▼
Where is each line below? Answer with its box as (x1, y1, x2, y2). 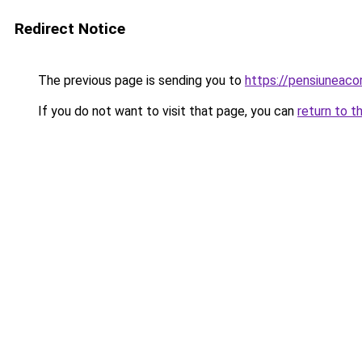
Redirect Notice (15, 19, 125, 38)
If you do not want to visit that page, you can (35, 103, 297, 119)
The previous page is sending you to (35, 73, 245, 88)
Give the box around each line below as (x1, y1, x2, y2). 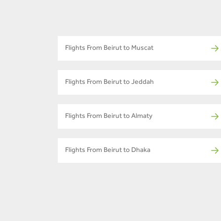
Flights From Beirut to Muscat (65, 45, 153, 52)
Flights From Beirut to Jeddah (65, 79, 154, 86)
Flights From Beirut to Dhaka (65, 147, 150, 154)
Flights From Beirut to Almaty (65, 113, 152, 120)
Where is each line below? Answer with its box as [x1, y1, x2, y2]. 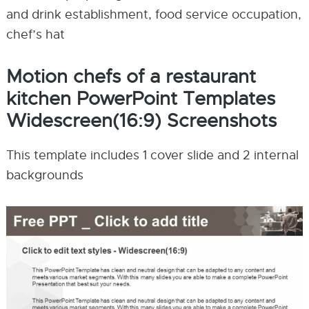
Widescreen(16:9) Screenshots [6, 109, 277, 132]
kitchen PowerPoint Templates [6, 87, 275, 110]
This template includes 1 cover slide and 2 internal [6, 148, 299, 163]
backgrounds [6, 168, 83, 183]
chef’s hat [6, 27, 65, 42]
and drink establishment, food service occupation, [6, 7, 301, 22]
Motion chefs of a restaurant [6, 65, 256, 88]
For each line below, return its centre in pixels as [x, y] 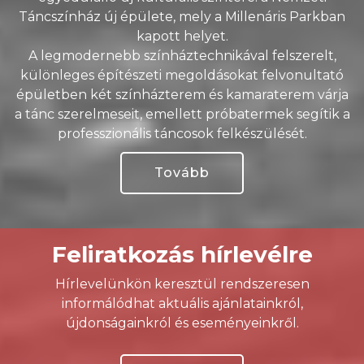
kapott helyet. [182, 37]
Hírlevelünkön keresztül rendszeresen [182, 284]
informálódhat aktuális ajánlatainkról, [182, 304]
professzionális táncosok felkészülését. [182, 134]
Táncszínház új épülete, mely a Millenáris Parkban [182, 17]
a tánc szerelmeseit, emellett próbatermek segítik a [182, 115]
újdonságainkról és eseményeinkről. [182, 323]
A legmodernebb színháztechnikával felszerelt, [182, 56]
▲
▼
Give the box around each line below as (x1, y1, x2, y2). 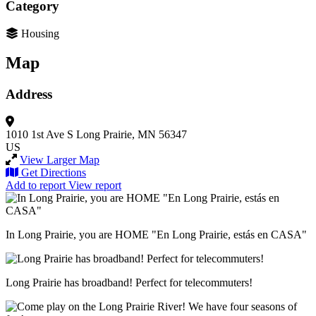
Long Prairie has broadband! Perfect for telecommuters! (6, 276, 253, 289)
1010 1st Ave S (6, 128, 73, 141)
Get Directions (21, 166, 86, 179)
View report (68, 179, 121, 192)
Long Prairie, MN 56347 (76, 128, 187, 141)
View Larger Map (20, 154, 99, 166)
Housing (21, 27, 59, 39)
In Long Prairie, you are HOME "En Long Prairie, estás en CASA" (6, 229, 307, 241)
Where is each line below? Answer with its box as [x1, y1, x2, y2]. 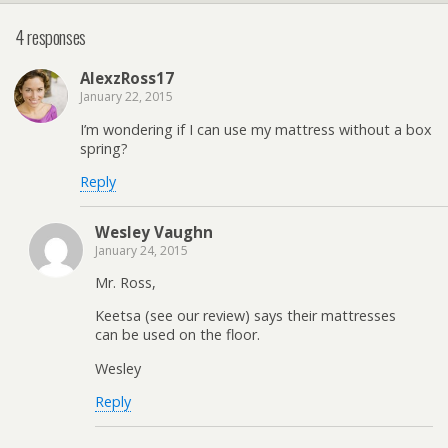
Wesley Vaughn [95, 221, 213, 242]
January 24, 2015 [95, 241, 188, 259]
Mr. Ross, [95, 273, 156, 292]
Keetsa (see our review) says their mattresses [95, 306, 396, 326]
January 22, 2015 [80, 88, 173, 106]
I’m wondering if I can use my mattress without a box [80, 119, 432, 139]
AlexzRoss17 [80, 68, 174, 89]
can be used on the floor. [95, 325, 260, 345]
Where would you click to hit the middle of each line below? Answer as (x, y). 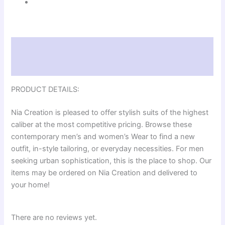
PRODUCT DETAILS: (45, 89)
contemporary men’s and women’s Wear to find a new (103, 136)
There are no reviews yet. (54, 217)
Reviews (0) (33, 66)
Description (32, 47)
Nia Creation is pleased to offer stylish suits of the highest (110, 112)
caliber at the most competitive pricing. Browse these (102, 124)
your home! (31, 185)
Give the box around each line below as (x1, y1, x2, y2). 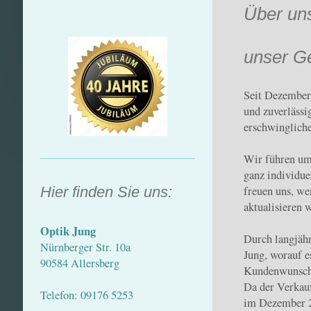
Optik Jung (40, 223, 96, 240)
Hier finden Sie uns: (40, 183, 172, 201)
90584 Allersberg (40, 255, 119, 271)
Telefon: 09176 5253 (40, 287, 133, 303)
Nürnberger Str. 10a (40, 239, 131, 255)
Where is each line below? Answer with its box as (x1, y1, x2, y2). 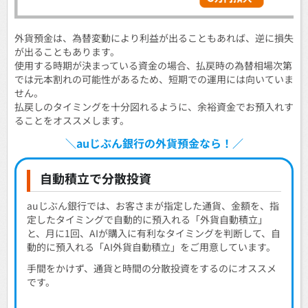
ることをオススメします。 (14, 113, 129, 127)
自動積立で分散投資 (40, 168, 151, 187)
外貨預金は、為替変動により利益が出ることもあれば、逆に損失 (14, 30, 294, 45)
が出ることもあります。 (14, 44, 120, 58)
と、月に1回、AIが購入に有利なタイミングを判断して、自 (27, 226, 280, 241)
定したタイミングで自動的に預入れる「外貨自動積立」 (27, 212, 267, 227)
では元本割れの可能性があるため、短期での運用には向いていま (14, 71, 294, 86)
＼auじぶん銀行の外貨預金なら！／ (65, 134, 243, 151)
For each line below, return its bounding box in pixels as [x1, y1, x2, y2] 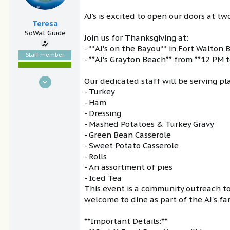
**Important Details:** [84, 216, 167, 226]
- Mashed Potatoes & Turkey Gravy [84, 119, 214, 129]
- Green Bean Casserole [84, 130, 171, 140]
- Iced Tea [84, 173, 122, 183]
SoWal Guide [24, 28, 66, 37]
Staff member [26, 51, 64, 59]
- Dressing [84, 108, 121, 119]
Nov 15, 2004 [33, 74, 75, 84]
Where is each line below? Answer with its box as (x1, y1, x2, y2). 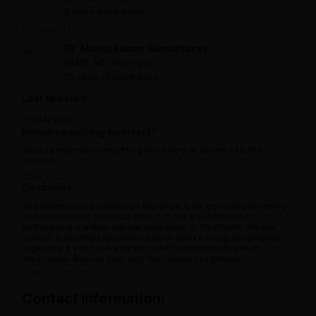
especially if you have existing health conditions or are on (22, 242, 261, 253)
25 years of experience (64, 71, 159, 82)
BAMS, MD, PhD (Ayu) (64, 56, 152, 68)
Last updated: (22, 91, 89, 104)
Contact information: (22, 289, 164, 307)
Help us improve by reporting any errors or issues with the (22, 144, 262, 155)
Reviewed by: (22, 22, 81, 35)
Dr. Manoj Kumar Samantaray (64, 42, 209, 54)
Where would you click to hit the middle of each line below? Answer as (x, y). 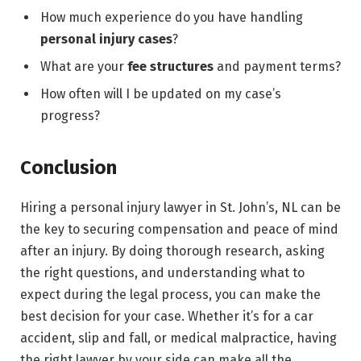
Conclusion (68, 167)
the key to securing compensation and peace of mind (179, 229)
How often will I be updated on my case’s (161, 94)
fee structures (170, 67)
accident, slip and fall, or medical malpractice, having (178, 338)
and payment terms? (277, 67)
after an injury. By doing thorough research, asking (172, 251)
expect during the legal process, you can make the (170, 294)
▲
### Problem details
Everything above from the line with "I’m wondering if" through the line with "が出ることもあります。 (14, 44, 120, 58)" should be retyped exactly, and nothing else; omit pictures.

### Output
I’m wondering if I can use my mattress without a box [80, 119, 432, 139]
AlexzRoss17 [80, 68, 174, 89]
can be used on the floor. [95, 325, 260, 345]
Where would you click to hit the middle of each line below? Answer as (x, y). 
PRODUCT DETAILS: (45, 89)
contemporary men’s and women’s Wear to find a new (103, 136)
There are no reviews yet. (54, 217)
Reviews (0) (33, 66)
Description (32, 47)
Nia Creation is pleased to offer stylish suits of the highest (110, 112)
caliber at the most competitive pricing. Browse these (102, 124)
your home! (31, 185)
Give the box around each line below as (x1, y1, x2, y2). 
Optik Jung (40, 223, 96, 240)
Hier finden Sie uns: (40, 183, 172, 201)
90584 Allersberg (40, 255, 119, 271)
Telefon: 09176 5253 (40, 287, 133, 303)
Nürnberger Str. 10a (40, 239, 131, 255)
Where is each line below? Answer with its box as (x1, y1, x2, y2). 
ることをオススメします。 (14, 113, 129, 127)
自動積立で分散投資 (40, 168, 151, 187)
外貨預金は、為替変動により利益が出ることもあれば、逆に損失 (14, 30, 294, 45)
が出ることもあります。 (14, 44, 120, 58)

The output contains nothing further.